Алекс поднял на нее взгляд. Она ведь говорит о ком-то, кто уже умер? Миссис Черник смотрела прямо на него.
– Так и есть, – сказала она, будто Алекс оспорил ее утверждение. – Она стояла прямо здесь, возле моей постели, как живая. Для разнообразия она молчала. Но я знала, о чем она думает. О да! Она думала, что стала еще более важной птицей, раз уж ей удалось восстать из мертвых. Что ж, я ей сказала…
Алекс ощутил быструю покалывающую дрожь, волнами пробежавшую сквозь реальность, напоминавшую слабую пульсацию электрического тока. Это происходило снова, но на этот раз рябь не меняла предметы вокруг него или его самого, а просто прошла сквозь них и затихла.
Этой ряби хватило, чтобы миссис Черник замолкла на середине фразы, а ее лицо выразило изумление. Она тоже это почувствовала, он был уверен, как и темноволосая девочка в ресторане. Дело было не только в нем, хотя пока только Рейна признавала, что рассогласования как-то влияют на людей. (На протяжении следующих недель и даже месяцев, когда случалась рябь, он смотрел, как менялись другие люди, хотя обычно они делали вид, будто ничего не произошло, и продолжали вести себя как ни в чем не бывало.)

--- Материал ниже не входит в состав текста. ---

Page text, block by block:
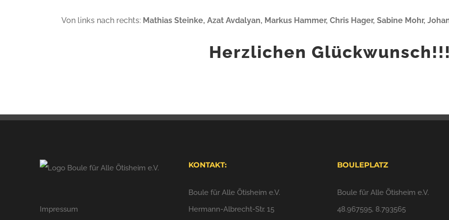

– О боже! – сказала миссис Черник, поднимая одеяло и заглядывая под него. – Кажется, я…
Она опустила одеяло, в тревоге оглядываясь на Алекса, и нажала кнопку вызова медсестры.
Алекс опустил голову и вновь уткнулся в комикс. Он прекрасно понял, что случилось, и не хотел даже думать об этом. Хотя его это удивило. Он не думал, что такое бывает со взрослыми.
А потом он решил, что это хорошая возможность – спросить старушку про рябь. Она живет здесь уже давно и наверняка знает больше Рейны. С ней безопасно обсудить происшествие в ресторане, ведь обычно ее никто не слушает. Он видел, как мать много раз за последние несколько дней игнорирует ее.
– Так… это было странно, верно? – сказал он чуть громче, чем нужно. – То, что сейчас случилось.
Миссис Черник нахмурилась, ее глаза сузились. Впервые он попытался поддержать с ней беседу. А потом чопорно улыбнулась.
– Мы не обсуждаем такое, молодой человек, – заявила она.